((

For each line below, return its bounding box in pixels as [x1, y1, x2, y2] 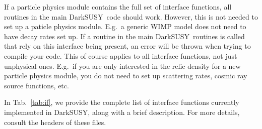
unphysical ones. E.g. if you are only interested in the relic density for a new [4, 60, 241, 71]
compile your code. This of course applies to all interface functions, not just [4, 50, 237, 61]
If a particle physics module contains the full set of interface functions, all [4, 2, 232, 12]
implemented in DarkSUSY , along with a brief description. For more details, [4, 106, 240, 117]
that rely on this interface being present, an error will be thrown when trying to [4, 41, 251, 51]
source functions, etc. [4, 80, 69, 90]
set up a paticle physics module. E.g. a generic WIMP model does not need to [4, 21, 246, 32]
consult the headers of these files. [4, 116, 106, 127]
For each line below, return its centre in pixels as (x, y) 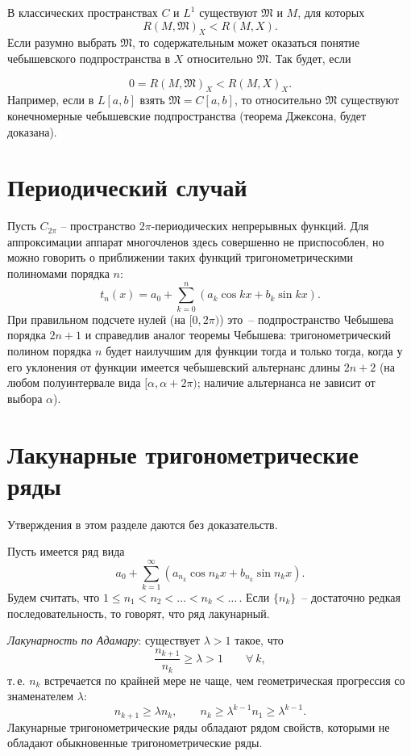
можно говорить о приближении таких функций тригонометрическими (180, 257)
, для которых (331, 12)
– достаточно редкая (351, 596)
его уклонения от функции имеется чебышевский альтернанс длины (174, 366)
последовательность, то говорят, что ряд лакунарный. (139, 613)
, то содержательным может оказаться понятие (246, 42)
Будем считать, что (54, 596)
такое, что (259, 640)
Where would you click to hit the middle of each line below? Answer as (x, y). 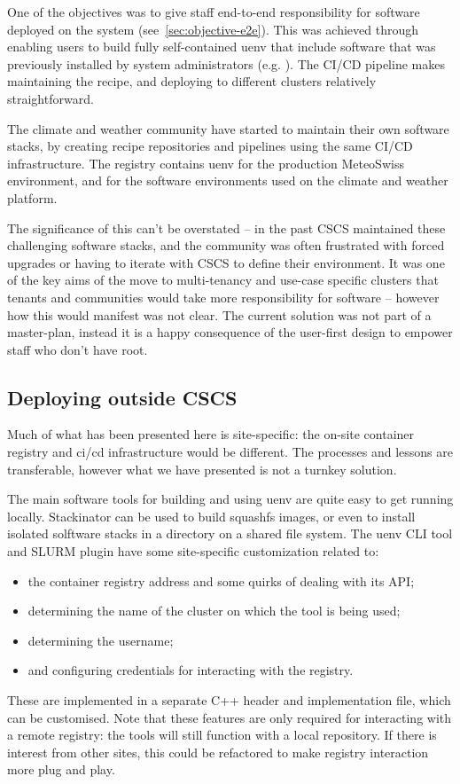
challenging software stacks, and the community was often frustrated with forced (226, 245)
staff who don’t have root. (78, 349)
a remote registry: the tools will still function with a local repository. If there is (222, 735)
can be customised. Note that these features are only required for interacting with (230, 717)
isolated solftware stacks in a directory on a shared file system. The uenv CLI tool (230, 533)
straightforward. (51, 98)
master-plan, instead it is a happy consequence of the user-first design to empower (230, 332)
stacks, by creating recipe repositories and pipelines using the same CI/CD (210, 146)
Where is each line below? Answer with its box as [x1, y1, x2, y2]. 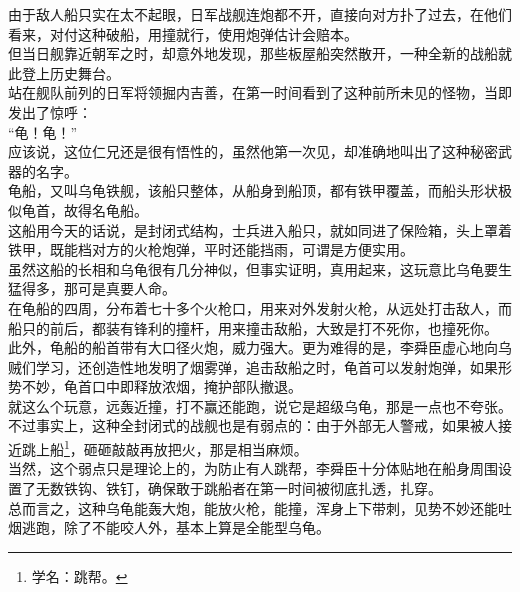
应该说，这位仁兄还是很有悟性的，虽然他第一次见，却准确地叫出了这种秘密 [8, 141, 498, 162]
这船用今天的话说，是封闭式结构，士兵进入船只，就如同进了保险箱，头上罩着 [8, 219, 512, 240]
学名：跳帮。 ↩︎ [31, 565, 128, 586]
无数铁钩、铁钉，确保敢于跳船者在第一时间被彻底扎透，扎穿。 [35, 477, 442, 498]
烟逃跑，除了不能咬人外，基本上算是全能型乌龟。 [8, 517, 330, 538]
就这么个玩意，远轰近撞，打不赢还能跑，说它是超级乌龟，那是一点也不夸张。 [8, 395, 512, 416]
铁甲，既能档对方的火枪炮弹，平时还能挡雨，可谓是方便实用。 [8, 239, 414, 260]
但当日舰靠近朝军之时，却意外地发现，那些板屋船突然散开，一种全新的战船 [8, 43, 498, 64]
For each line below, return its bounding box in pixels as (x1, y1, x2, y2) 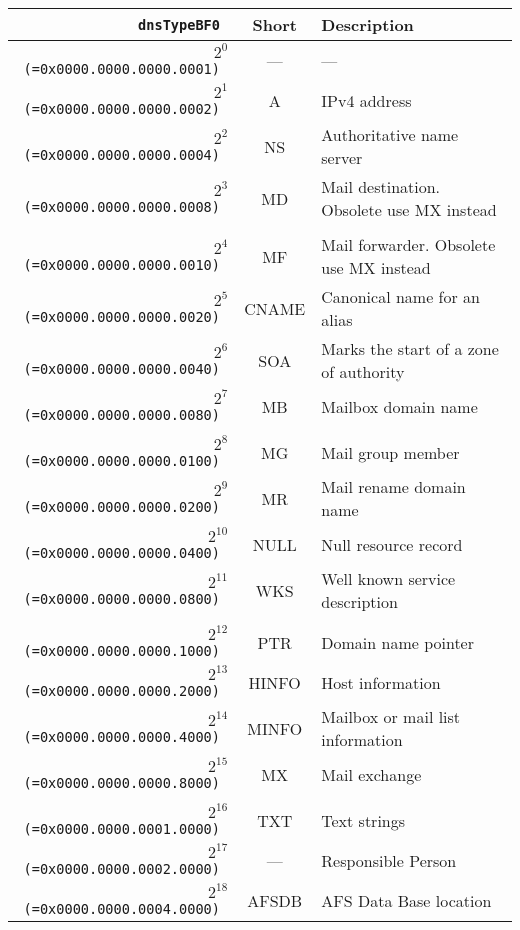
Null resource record (321, 532, 463, 556)
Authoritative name (321, 123, 459, 146)
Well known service (321, 567, 456, 590)
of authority (321, 360, 405, 383)
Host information (321, 670, 441, 694)
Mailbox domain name (321, 394, 478, 418)
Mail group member (321, 440, 460, 464)
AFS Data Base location (321, 888, 492, 912)
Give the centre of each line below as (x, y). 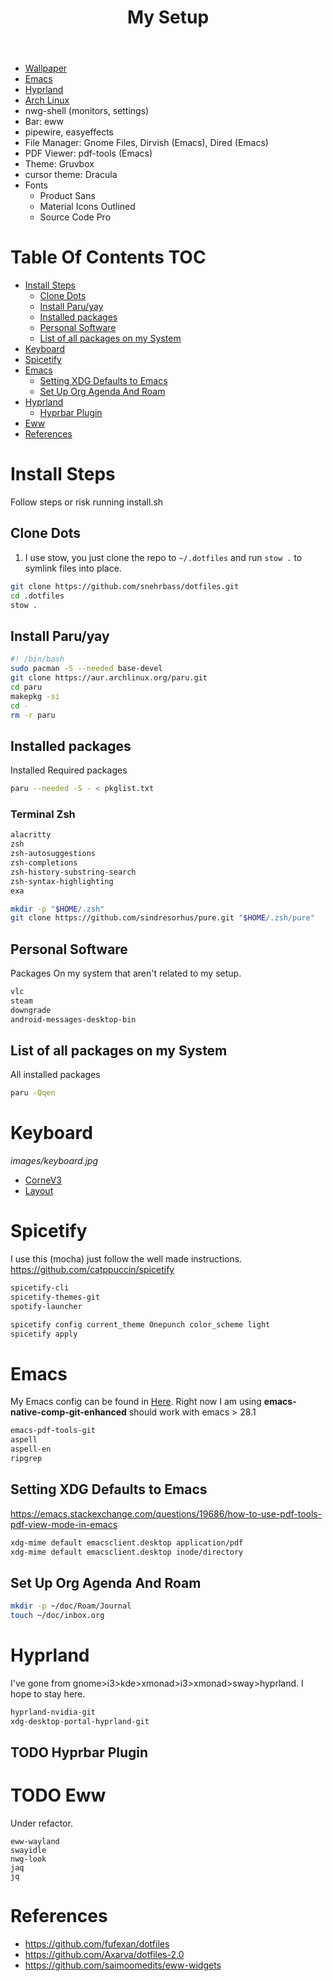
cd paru (26, 687)
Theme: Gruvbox (59, 164)
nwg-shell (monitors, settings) (87, 111)
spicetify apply (44, 1334)
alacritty (31, 835)
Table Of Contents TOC (108, 257)
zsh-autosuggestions (53, 854)
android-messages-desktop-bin (73, 1019)
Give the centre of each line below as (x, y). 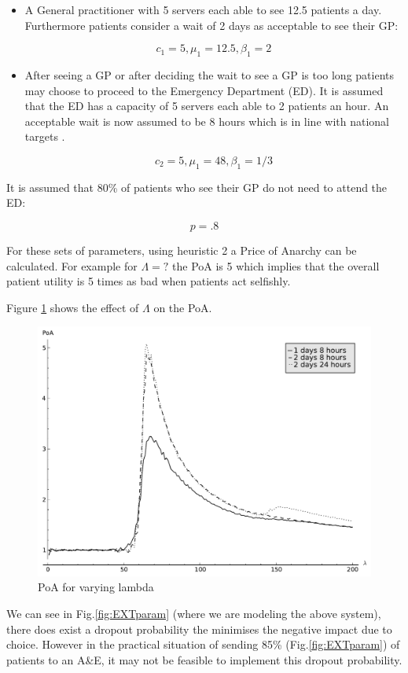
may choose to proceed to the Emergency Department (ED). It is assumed (204, 90)
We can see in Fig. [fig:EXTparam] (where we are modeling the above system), (194, 614)
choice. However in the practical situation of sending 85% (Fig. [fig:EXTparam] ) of (203, 644)
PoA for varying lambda (96, 587)
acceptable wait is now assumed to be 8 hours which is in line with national (207, 121)
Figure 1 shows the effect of (73, 307)
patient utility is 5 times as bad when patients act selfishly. (149, 281)
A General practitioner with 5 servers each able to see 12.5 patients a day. (203, 9)

))

▶ _What to work on_:
Extract from the material above the stretch running from the line containing "Mailbox domain name (321, 394, 478, 418)" through the line containing "PoA for varying lambda (96, 587)". Keep the text exact and the pictures out.

▶ _Solution_:
Mailbox domain name (321, 394, 478, 418)
Mail group member (321, 440, 460, 464)
AFS Data Base location (321, 888, 492, 912)
Give the centre of each line below as (x, y). 
cd paru (26, 687)
Theme: Gruvbox (59, 164)
nwg-shell (monitors, settings) (87, 111)
spicetify apply (44, 1334)
alacritty (31, 835)
Table Of Contents TOC (108, 257)
zsh-autosuggestions (53, 854)
android-messages-desktop-bin (73, 1019)
Give the centre of each line below as (x, y). 
may choose to proceed to the Emergency Department (ED). It is assumed (204, 90)
We can see in Fig. [fig:EXTparam] (where we are modeling the above system), (194, 614)
choice. However in the practical situation of sending 85% (Fig. [fig:EXTparam] ) of (203, 644)
PoA for varying lambda (96, 587)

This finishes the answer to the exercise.